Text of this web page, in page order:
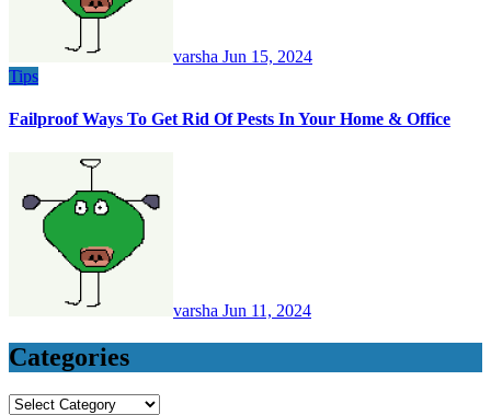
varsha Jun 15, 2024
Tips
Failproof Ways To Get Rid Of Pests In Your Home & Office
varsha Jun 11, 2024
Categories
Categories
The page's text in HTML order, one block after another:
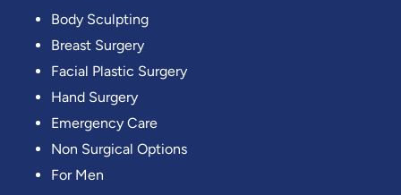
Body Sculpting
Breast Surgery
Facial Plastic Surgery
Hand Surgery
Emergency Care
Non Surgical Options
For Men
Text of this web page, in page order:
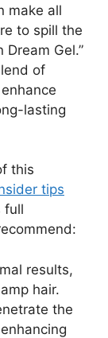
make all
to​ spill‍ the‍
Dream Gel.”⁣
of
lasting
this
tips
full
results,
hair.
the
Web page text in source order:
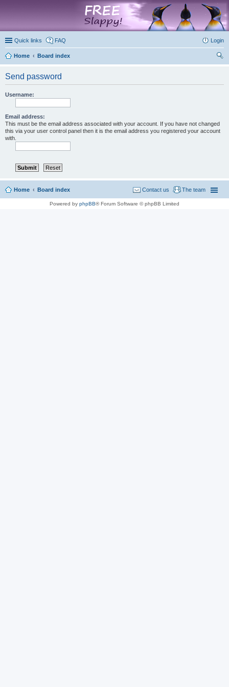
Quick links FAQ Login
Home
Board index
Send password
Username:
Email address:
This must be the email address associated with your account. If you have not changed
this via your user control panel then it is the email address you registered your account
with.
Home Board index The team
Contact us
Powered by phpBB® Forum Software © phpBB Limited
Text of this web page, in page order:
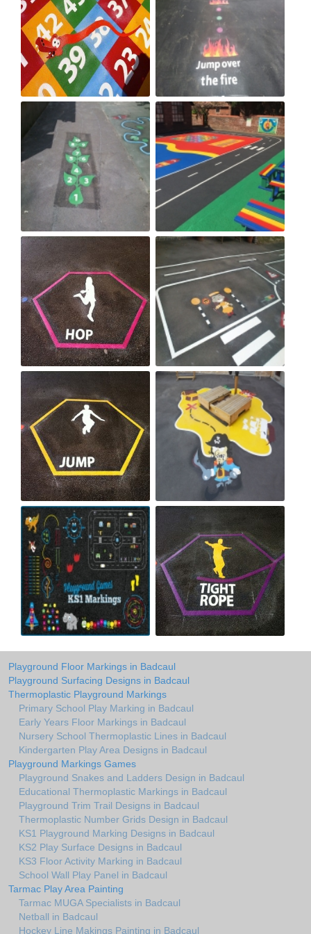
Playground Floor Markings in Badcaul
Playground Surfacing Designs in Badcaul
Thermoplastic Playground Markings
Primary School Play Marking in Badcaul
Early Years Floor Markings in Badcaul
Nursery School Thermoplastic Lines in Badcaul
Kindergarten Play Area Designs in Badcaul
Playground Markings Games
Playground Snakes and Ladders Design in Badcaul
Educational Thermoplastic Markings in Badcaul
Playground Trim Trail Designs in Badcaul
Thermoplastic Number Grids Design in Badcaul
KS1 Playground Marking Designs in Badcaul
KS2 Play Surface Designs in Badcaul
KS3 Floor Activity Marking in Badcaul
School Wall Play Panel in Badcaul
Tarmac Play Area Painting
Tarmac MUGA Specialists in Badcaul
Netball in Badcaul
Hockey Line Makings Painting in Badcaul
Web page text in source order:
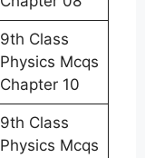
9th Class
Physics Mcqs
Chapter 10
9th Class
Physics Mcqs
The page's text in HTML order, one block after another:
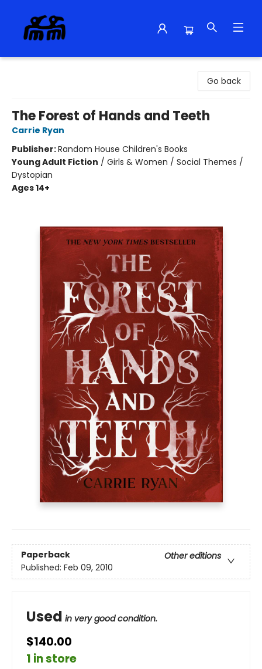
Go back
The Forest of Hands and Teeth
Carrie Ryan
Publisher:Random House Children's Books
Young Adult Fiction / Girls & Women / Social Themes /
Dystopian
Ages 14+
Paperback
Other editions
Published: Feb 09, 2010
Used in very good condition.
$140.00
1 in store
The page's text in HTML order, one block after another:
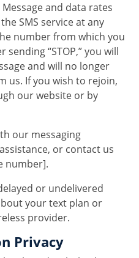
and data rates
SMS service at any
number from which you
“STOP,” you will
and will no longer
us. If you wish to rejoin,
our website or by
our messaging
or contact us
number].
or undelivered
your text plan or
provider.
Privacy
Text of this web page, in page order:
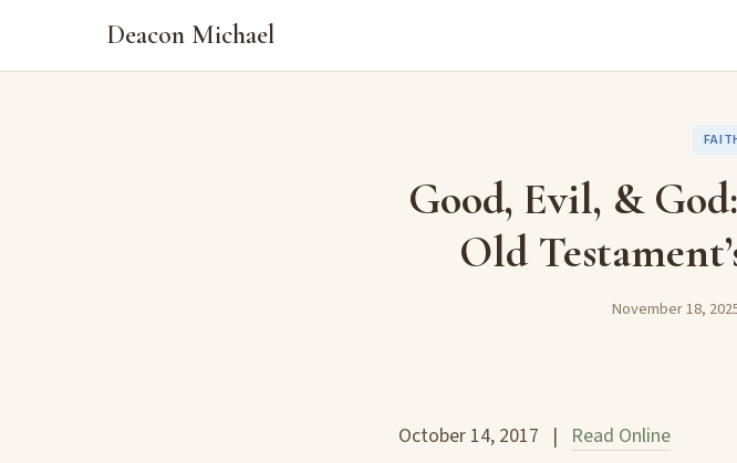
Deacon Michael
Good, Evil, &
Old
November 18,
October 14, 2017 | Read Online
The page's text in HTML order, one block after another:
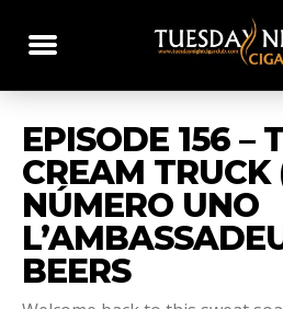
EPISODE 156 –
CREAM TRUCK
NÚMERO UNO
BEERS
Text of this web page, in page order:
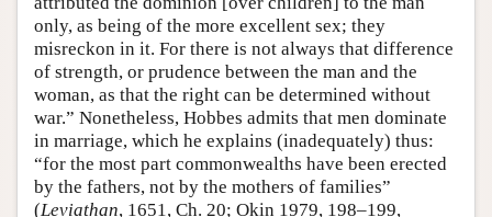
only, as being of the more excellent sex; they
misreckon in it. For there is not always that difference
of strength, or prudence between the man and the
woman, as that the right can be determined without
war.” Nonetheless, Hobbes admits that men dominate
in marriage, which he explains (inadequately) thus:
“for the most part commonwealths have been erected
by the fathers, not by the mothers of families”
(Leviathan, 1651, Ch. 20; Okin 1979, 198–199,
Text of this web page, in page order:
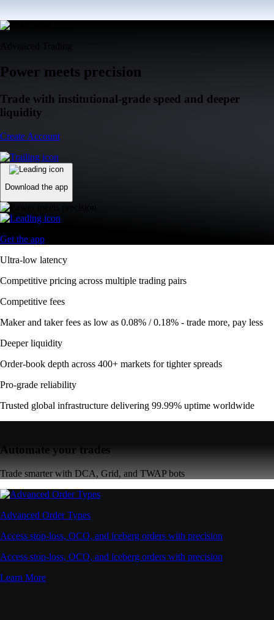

● REQUIRED ACTION
Write the entries above out in full, exactly, with no images.

● THE COMPLETED TASK
Text of this web page, in page order:
varsha Jun 15, 2024
Tips
Failproof Ways To Get Rid Of Pests In Your Home & Office
varsha Jun 11, 2024
Categories
Categories
The page's text in HTML order, one block after another:
Body Sculpting
Breast Surgery
Facial Plastic Surgery
Hand Surgery
Emergency Care
Non Surgical Options
For Men
Text of this web page, in page order:
make all
to​ spill‍ the‍
Dream Gel.”⁣
of
lasting
this
tips
full
results,
hair.
the
Web page text in source order:
Quick links FAQ Login
Home
Board index
Send password
Username:
Email address:
This must be the email address associated with your account. If you have not changed
this via your user control panel then it is the email address you registered your account
with.
Home Board index The team
Contact us
Powered by phpBB® Forum Software © phpBB Limited
Text of this web page, in page order:
Playground Floor Markings in Badcaul
Playground Surfacing Designs in Badcaul
Thermoplastic Playground Markings
Primary School Play Marking in Badcaul
Early Years Floor Markings in Badcaul
Nursery School Thermoplastic Lines in Badcaul
Kindergarten Play Area Designs in Badcaul
Playground Markings Games
Playground Snakes and Ladders Design in Badcaul
Educational Thermoplastic Markings in Badcaul
Playground Trim Trail Designs in Badcaul
Thermoplastic Number Grids Design in Badcaul
KS1 Playground Marking Designs in Badcaul
KS2 Play Surface Designs in Badcaul
KS3 Floor Activity Marking in Badcaul
School Wall Play Panel in Badcaul
Tarmac Play Area Painting
Tarmac MUGA Specialists in Badcaul
Netball in Badcaul
Hockey Line Makings Painting in Badcaul
Web page text in source order:
9th Class
Physics Mcqs
Chapter 10
9th Class
Physics Mcqs
The page's text in HTML order, one block after another:
Go back
The Forest of Hands and Teeth
Carrie Ryan
Publisher:Random House Children's Books
Young Adult Fiction / Girls & Women / Social Themes /
Dystopian
Ages 14+
Paperback
Other editions
Published: Feb 09, 2010
Used in very good condition.
$140.00
1 in store
The page's text in HTML order, one block after another:
and data rates
SMS service at any
number from which you
“STOP,” you will
and will no longer
us. If you wish to rejoin,
our website or by
our messaging
or contact us
number].
or undelivered
your text plan or
provider.
Privacy
Text of this web page, in page order:
Deacon Michael
Good, Evil, &
Old
November 18,
October 14, 2017 | Read Online
The page's text in HTML order, one block after another:
EPISODE 156 –
CREAM TRUCK
NÚMERO UNO
BEERS
Text of this web page, in page order:
only, as being of the more excellent sex; they
misreckon in it. For there is not always that difference
of strength, or prudence between the man and the
woman, as that the right can be determined without
war.” Nonetheless, Hobbes admits that men dominate
in marriage, which he explains (inadequately) thus:
“for the most part commonwealths have been erected
by the fathers, not by the mothers of families”
(Leviathan, 1651, Ch. 20; Okin 1979, 198–199,
Text of this web page, in page order:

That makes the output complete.